__Your goal__:
Your task is to write out all of the records once more, exactly.

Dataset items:
....
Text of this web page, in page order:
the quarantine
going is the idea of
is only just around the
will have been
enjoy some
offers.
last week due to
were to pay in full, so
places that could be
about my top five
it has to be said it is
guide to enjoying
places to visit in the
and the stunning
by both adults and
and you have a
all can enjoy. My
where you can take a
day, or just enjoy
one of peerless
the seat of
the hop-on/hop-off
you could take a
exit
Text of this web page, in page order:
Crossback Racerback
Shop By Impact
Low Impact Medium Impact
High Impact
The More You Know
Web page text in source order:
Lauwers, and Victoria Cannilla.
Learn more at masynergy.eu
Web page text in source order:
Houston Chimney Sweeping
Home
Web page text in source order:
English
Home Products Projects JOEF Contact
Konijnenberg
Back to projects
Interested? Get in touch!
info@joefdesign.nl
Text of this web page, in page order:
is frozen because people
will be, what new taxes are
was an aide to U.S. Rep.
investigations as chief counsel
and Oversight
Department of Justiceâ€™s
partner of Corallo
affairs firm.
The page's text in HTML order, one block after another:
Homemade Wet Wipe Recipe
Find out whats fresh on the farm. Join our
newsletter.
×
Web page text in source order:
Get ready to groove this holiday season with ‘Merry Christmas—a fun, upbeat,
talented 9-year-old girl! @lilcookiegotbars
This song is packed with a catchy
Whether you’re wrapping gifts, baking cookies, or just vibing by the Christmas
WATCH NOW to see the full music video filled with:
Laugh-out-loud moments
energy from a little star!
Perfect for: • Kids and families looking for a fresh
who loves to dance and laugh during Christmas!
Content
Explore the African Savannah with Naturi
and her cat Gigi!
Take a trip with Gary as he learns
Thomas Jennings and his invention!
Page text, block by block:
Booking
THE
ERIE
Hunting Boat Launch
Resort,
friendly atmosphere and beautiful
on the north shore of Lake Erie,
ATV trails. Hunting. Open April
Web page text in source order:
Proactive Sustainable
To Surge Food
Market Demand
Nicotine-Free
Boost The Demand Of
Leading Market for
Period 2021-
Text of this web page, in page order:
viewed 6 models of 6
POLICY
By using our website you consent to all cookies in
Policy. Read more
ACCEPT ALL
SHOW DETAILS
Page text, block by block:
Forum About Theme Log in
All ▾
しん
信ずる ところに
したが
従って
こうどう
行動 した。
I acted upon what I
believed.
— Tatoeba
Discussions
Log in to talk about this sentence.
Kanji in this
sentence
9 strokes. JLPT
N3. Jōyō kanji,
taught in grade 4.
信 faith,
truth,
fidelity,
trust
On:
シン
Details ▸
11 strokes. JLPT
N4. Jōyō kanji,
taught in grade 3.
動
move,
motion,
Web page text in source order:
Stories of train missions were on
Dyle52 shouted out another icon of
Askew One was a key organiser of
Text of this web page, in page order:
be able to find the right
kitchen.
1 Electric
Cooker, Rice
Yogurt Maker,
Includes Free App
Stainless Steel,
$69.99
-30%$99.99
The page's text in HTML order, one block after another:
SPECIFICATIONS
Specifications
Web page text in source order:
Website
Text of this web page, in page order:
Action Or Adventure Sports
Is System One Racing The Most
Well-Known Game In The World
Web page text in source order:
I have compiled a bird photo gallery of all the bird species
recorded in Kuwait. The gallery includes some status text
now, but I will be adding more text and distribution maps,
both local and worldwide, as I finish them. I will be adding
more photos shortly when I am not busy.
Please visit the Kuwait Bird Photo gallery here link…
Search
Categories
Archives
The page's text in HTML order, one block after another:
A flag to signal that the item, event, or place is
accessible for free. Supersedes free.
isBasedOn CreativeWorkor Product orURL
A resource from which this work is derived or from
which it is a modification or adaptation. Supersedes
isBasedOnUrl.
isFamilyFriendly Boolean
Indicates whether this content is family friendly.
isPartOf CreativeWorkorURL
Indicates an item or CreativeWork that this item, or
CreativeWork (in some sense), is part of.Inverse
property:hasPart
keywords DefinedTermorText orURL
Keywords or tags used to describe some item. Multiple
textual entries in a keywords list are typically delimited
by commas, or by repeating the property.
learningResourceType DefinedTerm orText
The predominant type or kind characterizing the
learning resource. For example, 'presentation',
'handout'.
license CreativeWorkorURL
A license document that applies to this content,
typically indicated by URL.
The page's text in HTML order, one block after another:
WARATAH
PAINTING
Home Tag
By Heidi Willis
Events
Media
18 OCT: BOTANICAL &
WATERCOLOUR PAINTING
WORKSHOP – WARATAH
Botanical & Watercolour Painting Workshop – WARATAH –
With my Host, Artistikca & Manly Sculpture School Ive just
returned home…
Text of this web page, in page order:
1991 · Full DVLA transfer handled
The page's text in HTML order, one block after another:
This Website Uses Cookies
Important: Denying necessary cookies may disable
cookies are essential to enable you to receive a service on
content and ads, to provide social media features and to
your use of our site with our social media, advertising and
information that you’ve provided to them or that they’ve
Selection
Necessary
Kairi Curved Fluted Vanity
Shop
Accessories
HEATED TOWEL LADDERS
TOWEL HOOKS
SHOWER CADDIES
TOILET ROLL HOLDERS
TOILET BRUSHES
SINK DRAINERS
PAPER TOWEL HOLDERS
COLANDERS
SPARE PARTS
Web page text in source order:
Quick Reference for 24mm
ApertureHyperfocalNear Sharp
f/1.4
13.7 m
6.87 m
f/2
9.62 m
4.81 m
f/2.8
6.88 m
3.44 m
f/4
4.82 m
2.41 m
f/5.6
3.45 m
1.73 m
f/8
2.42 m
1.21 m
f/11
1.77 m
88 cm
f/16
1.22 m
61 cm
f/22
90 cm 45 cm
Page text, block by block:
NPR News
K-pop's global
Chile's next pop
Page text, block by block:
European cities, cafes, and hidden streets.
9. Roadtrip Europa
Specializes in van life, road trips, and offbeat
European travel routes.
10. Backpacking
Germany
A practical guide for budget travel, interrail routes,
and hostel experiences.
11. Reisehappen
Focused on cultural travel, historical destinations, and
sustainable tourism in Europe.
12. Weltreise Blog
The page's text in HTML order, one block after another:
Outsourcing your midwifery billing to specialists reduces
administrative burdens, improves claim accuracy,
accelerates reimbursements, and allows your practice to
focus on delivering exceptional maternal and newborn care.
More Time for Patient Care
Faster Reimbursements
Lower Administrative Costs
....
__Response box__:
Text of this web page, in page order:
the quarantine
going is the idea of
is only just around the
will have been
enjoy some
offers.
last week due to
were to pay in full, so
places that could be
about my top five
it has to be said it is
guide to enjoying
places to visit in the
and the stunning
by both adults and
and you have a
all can enjoy. My
where you can take a
day, or just enjoy
one of peerless
the seat of
the hop-on/hop-off
you could take a
exit
Text of this web page, in page order:
Crossback Racerback
Shop By Impact
Low Impact Medium Impact
High Impact
The More You Know
Web page text in source order:
Lauwers, and Victoria Cannilla.
Learn more at masynergy.eu
Web page text in source order:
Houston Chimney Sweeping
Home
Web page text in source order:
English
Home Products Projects JOEF Contact
Konijnenberg
Back to projects
Interested? Get in touch!
info@joefdesign.nl
Text of this web page, in page order:
is frozen because people
will be, what new taxes are
was an aide to U.S. Rep.
investigations as chief counsel
and Oversight
Department of Justiceâ€™s
partner of Corallo
affairs firm.
The page's text in HTML order, one block after another:
Homemade Wet Wipe Recipe
Find out whats fresh on the farm. Join our
newsletter.
×
Web page text in source order:
Get ready to groove this holiday season with ‘Merry Christmas—a fun, upbeat,
talented 9-year-old girl! @lilcookiegotbars
This song is packed with a catchy
Whether you’re wrapping gifts, baking cookies, or just vibing by the Christmas
WATCH NOW to see the full music video filled with:
Laugh-out-loud moments
energy from a little star!
Perfect for: • Kids and families looking for a fresh
who loves to dance and laugh during Christmas!
Content
Explore the African Savannah with Naturi
and her cat Gigi!
Take a trip with Gary as he learns
Thomas Jennings and his invention!
Page text, block by block:
Booking
THE
ERIE
Hunting Boat Launch
Resort,
friendly atmosphere and beautiful
on the north shore of Lake Erie,
ATV trails. Hunting. Open April
Web page text in source order:
Proactive Sustainable
To Surge Food
Market Demand
Nicotine-Free
Boost The Demand Of
Leading Market for
Period 2021-
Text of this web page, in page order:
viewed 6 models of 6
POLICY
By using our website you consent to all cookies in
Policy. Read more
ACCEPT ALL
SHOW DETAILS
Page text, block by block:
Forum About Theme Log in
All ▾
しん
信ずる ところに
したが
従って
こうどう
行動 した。
I acted upon what I
believed.
— Tatoeba
Discussions
Log in to talk about this sentence.
Kanji in this
sentence
9 strokes. JLPT
N3. Jōyō kanji,
taught in grade 4.
信 faith,
truth,
fidelity,
trust
On:
シン
Details ▸
11 strokes. JLPT
N4. Jōyō kanji,
taught in grade 3.
動
move,
motion,
Web page text in source order:
Stories of train missions were on
Dyle52 shouted out another icon of
Askew One was a key organiser of
Text of this web page, in page order:
be able to find the right
kitchen.
1 Electric
Cooker, Rice
Yogurt Maker,
Includes Free App
Stainless Steel,
$69.99
-30%$99.99
The page's text in HTML order, one block after another:
SPECIFICATIONS
Specifications
Web page text in source order:
Website
Text of this web page, in page order:
Action Or Adventure Sports
Is System One Racing The Most
Well-Known Game In The World
Web page text in source order:
I have compiled a bird photo gallery of all the bird species
recorded in Kuwait. The gallery includes some status text
now, but I will be adding more text and distribution maps,
both local and worldwide, as I finish them. I will be adding
more photos shortly when I am not busy.
Please visit the Kuwait Bird Photo gallery here link…
Search
Categories
Archives
The page's text in HTML order, one block after another:
A flag to signal that the item, event, or place is
accessible for free. Supersedes free.
isBasedOn CreativeWorkor Product orURL
A resource from which this work is derived or from
which it is a modification or adaptation. Supersedes
isBasedOnUrl.
isFamilyFriendly Boolean
Indicates whether this content is family friendly.
isPartOf CreativeWorkorURL
Indicates an item or CreativeWork that this item, or
CreativeWork (in some sense), is part of.Inverse
property:hasPart
keywords DefinedTermorText orURL
Keywords or tags used to describe some item. Multiple
textual entries in a keywords list are typically delimited
by commas, or by repeating the property.
learningResourceType DefinedTerm orText
The predominant type or kind characterizing the
learning resource. For example, 'presentation',
'handout'.
license CreativeWorkorURL
A license document that applies to this content,
typically indicated by URL.
The page's text in HTML order, one block after another:
WARATAH
PAINTING
Home Tag
By Heidi Willis
Events
Media
18 OCT: BOTANICAL &
WATERCOLOUR PAINTING
WORKSHOP – WARATAH
Botanical & Watercolour Painting Workshop – WARATAH –
With my Host, Artistikca & Manly Sculpture School Ive just
returned home…
Text of this web page, in page order:
1991 · Full DVLA transfer handled
The page's text in HTML order, one block after another:
This Website Uses Cookies
Important: Denying necessary cookies may disable
cookies are essential to enable you to receive a service on
content and ads, to provide social media features and to
your use of our site with our social media, advertising and
information that you’ve provided to them or that they’ve
Selection
Necessary
Kairi Curved Fluted Vanity
Shop
Accessories
HEATED TOWEL LADDERS
TOWEL HOOKS
SHOWER CADDIES
TOILET ROLL HOLDERS
TOILET BRUSHES
SINK DRAINERS
PAPER TOWEL HOLDERS
COLANDERS
SPARE PARTS
Web page text in source order:
Quick Reference for 24mm
ApertureHyperfocalNear Sharp
f/1.4
13.7 m
6.87 m
f/2
9.62 m
4.81 m
f/2.8
6.88 m
3.44 m
f/4
4.82 m
2.41 m
f/5.6
3.45 m
1.73 m
f/8
2.42 m
1.21 m
f/11
1.77 m
88 cm
f/16
1.22 m
61 cm
f/22
90 cm 45 cm
Page text, block by block:
NPR News
K-pop's global
Chile's next pop
Page text, block by block:
European cities, cafes, and hidden streets.
9. Roadtrip Europa
Specializes in van life, road trips, and offbeat
European travel routes.
10. Backpacking
Germany
A practical guide for budget travel, interrail routes,
and hostel experiences.
11. Reisehappen
Focused on cultural travel, historical destinations, and
sustainable tourism in Europe.
12. Weltreise Blog
The page's text in HTML order, one block after another:
Outsourcing your midwifery billing to specialists reduces
administrative burdens, improves claim accuracy,
accelerates reimbursements, and allows your practice to
focus on delivering exceptional maternal and newborn care.
More Time for Patient Care
Faster Reimbursements
Lower Administrative Costs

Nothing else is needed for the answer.